===== Information provided

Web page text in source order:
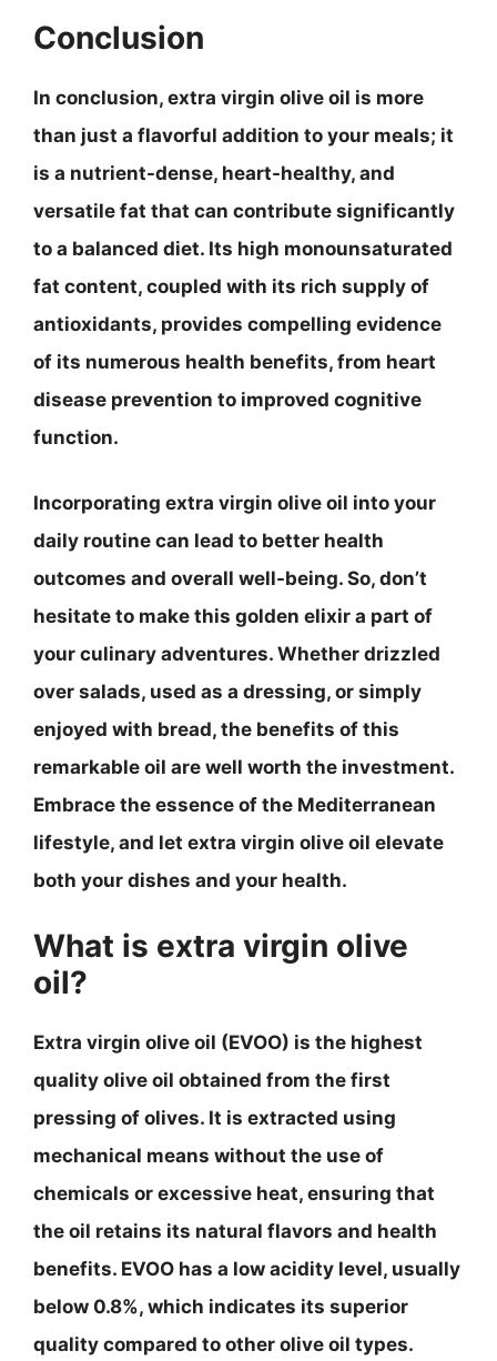
Conclusion
In conclusion, extra virgin olive oil is more
than just a flavorful addition to your meals; it
is a nutrient-dense, heart-healthy, and
versatile fat that can contribute significantly
to a balanced diet. Its high monounsaturated
fat content, coupled with its rich supply of
antioxidants, provides compelling evidence
of its numerous health benefits, from heart
disease prevention to improved cognitive
function.
Incorporating extra virgin olive oil into your
daily routine can lead to better health
outcomes and overall well-being. So, don’t
hesitate to make this golden elixir a part of
your culinary adventures. Whether drizzled
over salads, used as a dressing, or simply
enjoyed with bread, the benefits of this
remarkable oil are well worth the investment.
Embrace the essence of the Mediterranean
lifestyle, and let extra virgin olive oil elevate
both your dishes and your health.
What is extra virgin olive
oil?
Extra virgin olive oil (EVOO) is the highest
quality olive oil obtained from the first
pressing of olives. It is extracted using
mechanical means without the use of
chemicals or excessive heat, ensuring that
the oil retains its natural flavors and health
benefits. EVOO has a low acidity level, usually
below 0.8%, which indicates its superior
quality compared to other olive oil types.

==========

--- Exercise directions ---
Reproduce exactly the line containing "to a balanced diet. Its high monounsaturated" and all lines after it through the end of the listing above; leave out every earlier line.

--- Response ---
to a balanced diet. Its high monounsaturated
fat content, coupled with its rich supply of
antioxidants, provides compelling evidence
of its numerous health benefits, from heart
disease prevention to improved cognitive
function.
Incorporating extra virgin olive oil into your
daily routine can lead to better health
outcomes and overall well-being. So, don’t
hesitate to make this golden elixir a part of
your culinary adventures. Whether drizzled
over salads, used as a dressing, or simply
enjoyed with bread, the benefits of this
remarkable oil are well worth the investment.
Embrace the essence of the Mediterranean
lifestyle, and let extra virgin olive oil elevate
both your dishes and your health.
What is extra virgin olive
oil?
Extra virgin olive oil (EVOO) is the highest
quality olive oil obtained from the first
pressing of olives. It is extracted using
mechanical means without the use of
chemicals or excessive heat, ensuring that
the oil retains its natural flavors and health
benefits. EVOO has a low acidity level, usually
below 0.8%, which indicates its superior
quality compared to other olive oil types.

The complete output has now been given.